The Key To Perfect Vocal Takes

No matter what genre Alicia Keys is pursuing, one thing that’s always front and centre is her voice. Asked if she has a set way of tracking this unique instrument, Ann Mincieli’s answer is thoughtful. “She uses several mics depending on the vibe and the sonic of the song. For starters we use a [Shure] SM7; no matter where we are around the world, you can put that mic up at any keyboard setup and she can get ideas out, and obviously there’s no bleed. If you solo an SM7 vocal track, you won’t hear much bleed, but you do have to raise your mic pre up high. It’s a dynamic mic and I think the magnetic field is very small on it, but it’s amazing. And you saw everyone, from Stevie Wonder to Michael Jackson, on those mics back in the day.

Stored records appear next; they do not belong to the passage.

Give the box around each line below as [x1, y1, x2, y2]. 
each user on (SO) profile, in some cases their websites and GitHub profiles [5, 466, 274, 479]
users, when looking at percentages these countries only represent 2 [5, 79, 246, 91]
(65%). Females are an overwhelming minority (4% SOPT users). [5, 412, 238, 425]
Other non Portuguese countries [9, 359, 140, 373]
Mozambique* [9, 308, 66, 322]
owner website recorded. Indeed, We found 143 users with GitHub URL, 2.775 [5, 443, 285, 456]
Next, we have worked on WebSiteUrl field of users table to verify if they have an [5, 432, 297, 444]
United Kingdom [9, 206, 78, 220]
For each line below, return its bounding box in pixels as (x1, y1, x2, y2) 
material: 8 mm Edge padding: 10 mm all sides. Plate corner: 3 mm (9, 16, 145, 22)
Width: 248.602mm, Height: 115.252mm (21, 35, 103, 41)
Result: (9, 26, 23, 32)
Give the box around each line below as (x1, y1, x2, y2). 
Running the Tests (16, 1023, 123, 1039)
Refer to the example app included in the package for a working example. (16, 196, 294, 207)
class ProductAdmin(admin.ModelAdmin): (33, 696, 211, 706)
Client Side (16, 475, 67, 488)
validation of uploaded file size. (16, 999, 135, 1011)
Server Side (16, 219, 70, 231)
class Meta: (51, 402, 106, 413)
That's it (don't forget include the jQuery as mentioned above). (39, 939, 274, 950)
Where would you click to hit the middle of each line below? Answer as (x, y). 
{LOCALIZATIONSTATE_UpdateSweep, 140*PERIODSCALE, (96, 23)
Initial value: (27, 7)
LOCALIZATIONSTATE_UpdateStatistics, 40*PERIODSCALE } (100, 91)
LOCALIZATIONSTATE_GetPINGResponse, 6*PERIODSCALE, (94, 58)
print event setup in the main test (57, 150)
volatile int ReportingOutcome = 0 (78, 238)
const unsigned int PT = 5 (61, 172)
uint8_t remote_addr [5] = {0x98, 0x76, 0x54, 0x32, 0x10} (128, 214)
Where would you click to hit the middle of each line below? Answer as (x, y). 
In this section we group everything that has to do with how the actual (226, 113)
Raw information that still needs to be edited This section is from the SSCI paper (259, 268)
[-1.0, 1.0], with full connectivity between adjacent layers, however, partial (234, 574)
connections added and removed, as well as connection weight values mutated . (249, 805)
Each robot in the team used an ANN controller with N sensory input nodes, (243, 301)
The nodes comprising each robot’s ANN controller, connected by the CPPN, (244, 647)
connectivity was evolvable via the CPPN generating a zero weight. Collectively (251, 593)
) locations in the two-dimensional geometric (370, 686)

I use the foam filter and keep everything flat.

“I also use a vintage [Telefunken ELA M] 251, and then I have an M16 that was designed by Telefunken USA. It’s a $1200 mic and I know there’s many variations of it right now, but we have a prototype that they made. She uses that as well. And there’s similar microphones out there that are 1200 bucks till this day, and it’s an amazing mic. And we use a [Sony] C800G.

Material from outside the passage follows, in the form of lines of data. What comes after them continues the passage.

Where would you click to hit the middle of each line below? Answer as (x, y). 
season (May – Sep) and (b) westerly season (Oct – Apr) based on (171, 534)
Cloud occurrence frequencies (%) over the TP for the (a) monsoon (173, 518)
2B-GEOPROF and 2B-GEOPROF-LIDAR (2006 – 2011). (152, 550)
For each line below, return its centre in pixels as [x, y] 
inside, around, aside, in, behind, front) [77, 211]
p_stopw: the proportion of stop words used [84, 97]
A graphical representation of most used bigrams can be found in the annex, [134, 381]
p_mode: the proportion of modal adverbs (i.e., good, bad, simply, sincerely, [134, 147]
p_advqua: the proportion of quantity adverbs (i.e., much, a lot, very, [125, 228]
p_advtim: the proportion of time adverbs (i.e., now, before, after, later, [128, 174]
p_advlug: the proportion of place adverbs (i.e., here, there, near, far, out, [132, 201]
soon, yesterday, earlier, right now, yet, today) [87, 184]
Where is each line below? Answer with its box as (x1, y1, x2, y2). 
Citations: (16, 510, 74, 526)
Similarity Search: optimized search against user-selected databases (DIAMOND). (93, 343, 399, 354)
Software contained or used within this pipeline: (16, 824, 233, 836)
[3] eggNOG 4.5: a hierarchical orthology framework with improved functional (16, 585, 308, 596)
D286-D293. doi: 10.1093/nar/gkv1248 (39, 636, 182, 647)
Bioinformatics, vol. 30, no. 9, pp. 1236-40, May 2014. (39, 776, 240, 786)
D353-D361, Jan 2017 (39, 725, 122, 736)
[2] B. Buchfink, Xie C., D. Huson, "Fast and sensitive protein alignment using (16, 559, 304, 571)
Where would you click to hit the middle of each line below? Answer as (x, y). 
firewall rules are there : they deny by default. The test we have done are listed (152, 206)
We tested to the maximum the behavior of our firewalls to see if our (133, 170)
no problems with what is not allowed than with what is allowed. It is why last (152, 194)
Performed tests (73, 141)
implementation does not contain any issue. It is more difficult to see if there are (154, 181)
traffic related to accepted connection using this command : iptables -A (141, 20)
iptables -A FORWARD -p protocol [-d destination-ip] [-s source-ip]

“She loves textures, so she might use a different mic on backgrounds for textures, and a different mic on her lead. I think it depends on the key of her song; if she’s in a key and it’s pushing and it’s squeezing her tone, then I might not be on her M16. I just have to figure out the range and the key of the song. I’ve had her on a [Shure] Beta 58 in the control room, like she’ll be singing, and vibing because she’s writing, and then I wound up keeping some of that as a take. I see a lot of artists doing that since the pandemic, too. Sometimes you have to roll with it. It’s less about like, ‘Hey, this might not be proper right now!’ but you know what? It’s working.”

She Is The Music

Like many successful engineers and producers, Ann Mincieli takes her responsibility to help and mentor other talented people very seriously. As well as recruiting young engineers for Jungle City and other studios around the world, she’s also set up a non‑profit dedicated to helping women succeed in the business. “Myself, Alicia Keys, Jody Gerson and Sam Kirby decided to make an organisation about helping women in all facets of the music industry. So check that out: We wanted to flip the numbers and every week and every day we’re pushing and creating opportunities for women in our space at a global level.”